(Data items)
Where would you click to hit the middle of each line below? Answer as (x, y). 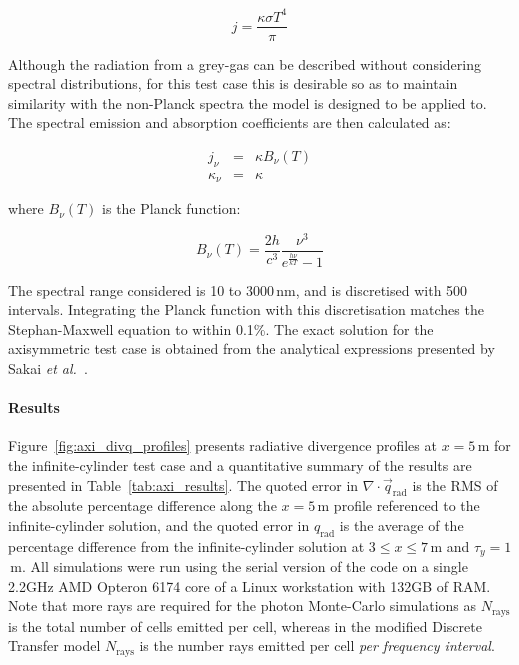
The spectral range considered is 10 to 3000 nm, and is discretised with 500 (238, 289)
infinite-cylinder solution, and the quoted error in (159, 524)
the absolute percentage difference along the (142, 505)
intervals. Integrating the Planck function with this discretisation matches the (246, 309)
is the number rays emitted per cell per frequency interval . (317, 645)
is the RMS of (455, 484)
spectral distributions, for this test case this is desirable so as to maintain (233, 83)
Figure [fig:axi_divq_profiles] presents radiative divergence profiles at (222, 445)
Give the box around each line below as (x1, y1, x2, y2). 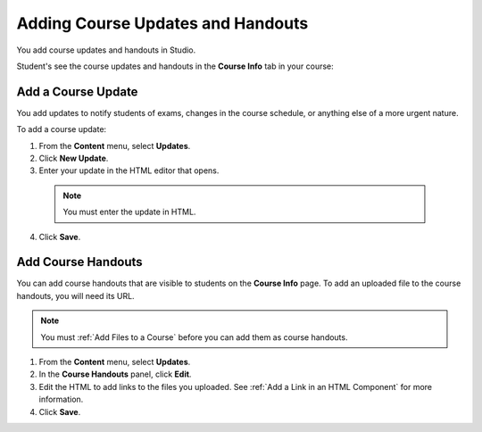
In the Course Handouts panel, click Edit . (38, 369, 192, 379)
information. (38, 394, 84, 405)
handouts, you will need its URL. (16, 290, 135, 301)
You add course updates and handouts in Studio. (16, 45, 196, 55)
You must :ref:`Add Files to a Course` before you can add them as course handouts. (40, 331, 348, 343)
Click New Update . (38, 153, 109, 164)
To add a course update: (16, 124, 107, 135)
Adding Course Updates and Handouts (16, 13, 309, 33)
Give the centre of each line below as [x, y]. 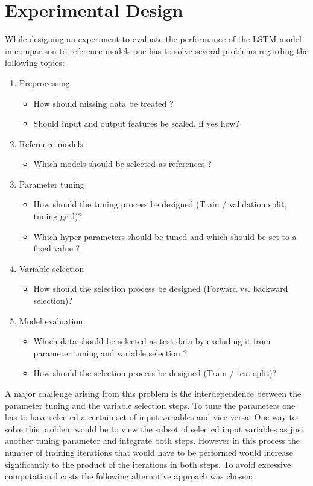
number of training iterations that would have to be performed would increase [149, 452]
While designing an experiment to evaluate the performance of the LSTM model [153, 39]
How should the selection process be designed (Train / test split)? [155, 373]
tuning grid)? [58, 216]
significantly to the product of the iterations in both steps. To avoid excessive [148, 464]
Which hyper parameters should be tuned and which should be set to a [165, 236]
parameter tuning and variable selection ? [110, 352]
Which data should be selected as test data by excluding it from [152, 341]
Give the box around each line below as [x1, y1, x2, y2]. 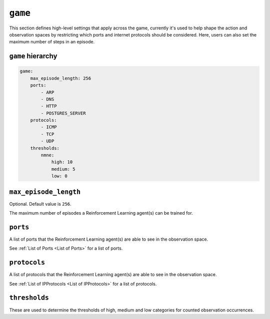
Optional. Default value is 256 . [9, 201, 72, 207]
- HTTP [40, 103, 57, 109]
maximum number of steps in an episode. [9, 39, 95, 45]
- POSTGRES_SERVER [40, 110, 86, 116]
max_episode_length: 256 [30, 75, 91, 81]
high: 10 [51, 159, 73, 165]
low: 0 [51, 173, 67, 179]
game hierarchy [9, 52, 57, 60]
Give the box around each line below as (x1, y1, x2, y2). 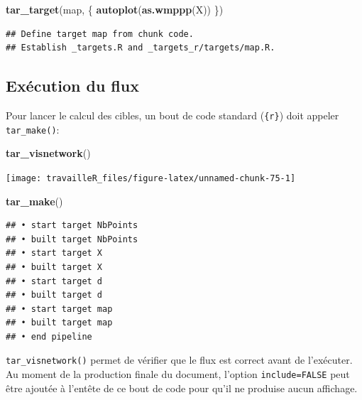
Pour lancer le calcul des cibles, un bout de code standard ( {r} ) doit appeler (6, 107, 339, 122)
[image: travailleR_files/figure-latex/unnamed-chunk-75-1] (6, 173, 296, 183)
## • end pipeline (6, 331, 92, 342)
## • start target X (6, 248, 103, 259)
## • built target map (6, 318, 113, 328)
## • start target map (6, 303, 113, 314)
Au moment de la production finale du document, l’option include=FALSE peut (6, 367, 350, 382)
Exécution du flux (6, 75, 139, 97)
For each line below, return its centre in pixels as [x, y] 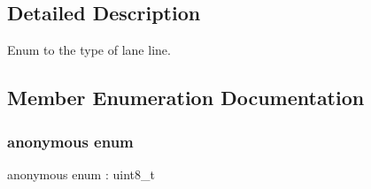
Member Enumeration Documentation [186, 98]
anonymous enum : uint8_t [81, 174]
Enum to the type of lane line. [89, 50]
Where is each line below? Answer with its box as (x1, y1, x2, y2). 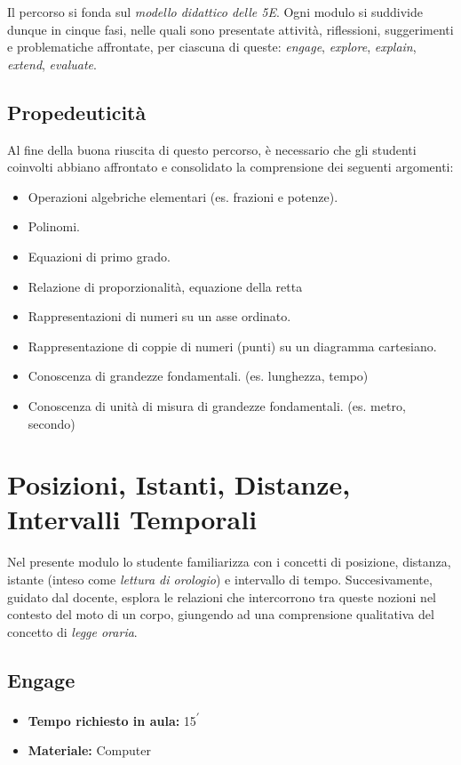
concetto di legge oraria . (7, 622, 138, 640)
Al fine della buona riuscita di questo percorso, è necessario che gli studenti (7, 140, 417, 158)
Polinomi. (28, 217, 80, 236)
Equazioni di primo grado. (28, 246, 171, 265)
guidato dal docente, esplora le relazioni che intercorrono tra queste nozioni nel (7, 587, 436, 606)
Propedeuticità (7, 98, 147, 125)
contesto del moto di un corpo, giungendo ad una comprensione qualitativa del (7, 605, 434, 624)
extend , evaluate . (7, 54, 97, 73)
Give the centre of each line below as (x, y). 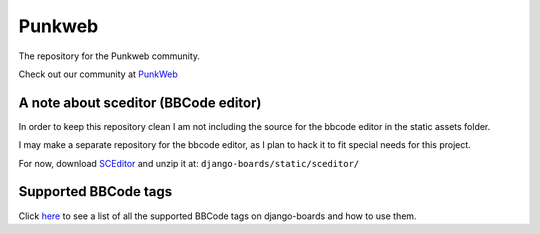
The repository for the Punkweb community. (109, 56)
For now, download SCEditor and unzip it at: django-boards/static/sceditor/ (189, 163)
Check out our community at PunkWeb (98, 74)
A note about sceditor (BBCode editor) (140, 102)
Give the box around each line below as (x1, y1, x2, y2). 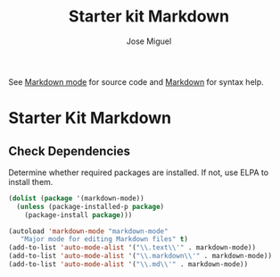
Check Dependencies (8, 143, 131, 158)
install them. (8, 176, 54, 187)
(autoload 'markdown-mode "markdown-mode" (8, 226, 169, 236)
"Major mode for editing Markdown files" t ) (20, 235, 189, 244)
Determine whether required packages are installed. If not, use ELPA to (8, 167, 269, 178)
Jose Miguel (126, 36, 172, 46)
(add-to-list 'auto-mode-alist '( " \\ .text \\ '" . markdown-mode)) (8, 243, 256, 252)
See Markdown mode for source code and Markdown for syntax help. (8, 76, 264, 87)
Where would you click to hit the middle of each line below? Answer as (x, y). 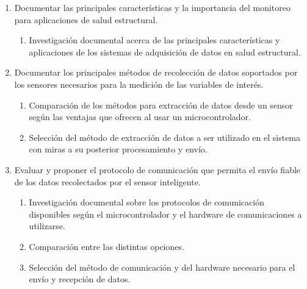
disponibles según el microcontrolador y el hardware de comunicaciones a (165, 214)
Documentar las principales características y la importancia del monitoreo (153, 7)
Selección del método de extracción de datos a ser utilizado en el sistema (165, 137)
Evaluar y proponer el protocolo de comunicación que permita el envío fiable (157, 169)
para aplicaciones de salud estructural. (86, 19)
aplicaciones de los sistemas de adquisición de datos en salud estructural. (165, 52)
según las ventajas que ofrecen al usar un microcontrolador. (140, 117)
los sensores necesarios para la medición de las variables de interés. (139, 84)
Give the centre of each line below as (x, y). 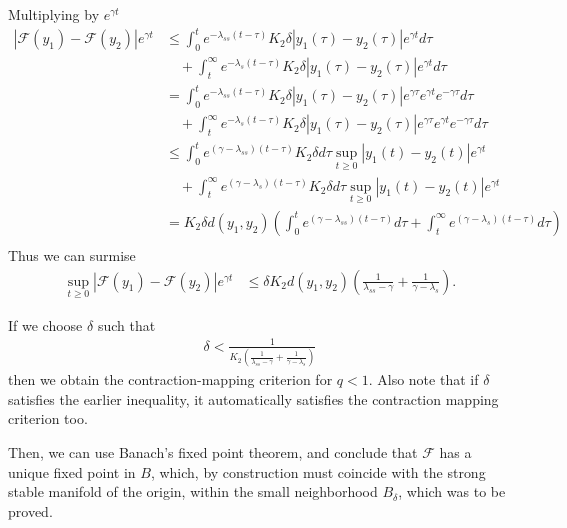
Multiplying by (54, 14)
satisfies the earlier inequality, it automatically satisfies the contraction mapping (253, 398)
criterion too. (48, 418)
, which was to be (452, 491)
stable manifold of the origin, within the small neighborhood (193, 491)
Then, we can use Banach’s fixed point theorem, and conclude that (213, 452)
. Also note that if (423, 379)
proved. (30, 510)
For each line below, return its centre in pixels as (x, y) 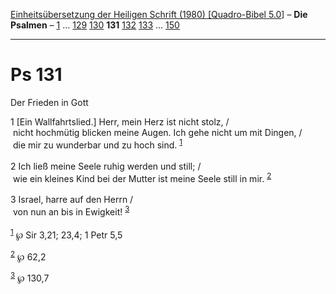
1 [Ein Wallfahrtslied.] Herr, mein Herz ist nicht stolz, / (120, 121)
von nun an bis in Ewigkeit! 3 (71, 211)
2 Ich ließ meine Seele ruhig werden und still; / (106, 166)
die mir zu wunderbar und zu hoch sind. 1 (97, 144)
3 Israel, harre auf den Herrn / (72, 200)
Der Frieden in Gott (49, 102)
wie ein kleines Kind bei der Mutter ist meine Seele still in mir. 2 (142, 177)
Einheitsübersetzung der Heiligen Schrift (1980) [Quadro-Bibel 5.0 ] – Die (159, 14)

## YOUR GOAL
If a line in the records above contains the string "estructural", copy that line out.

## RESULT
para aplicaciones de salud estructural. (86, 19)
aplicaciones de los sistemas de adquisición de datos en salud estructural. (165, 52)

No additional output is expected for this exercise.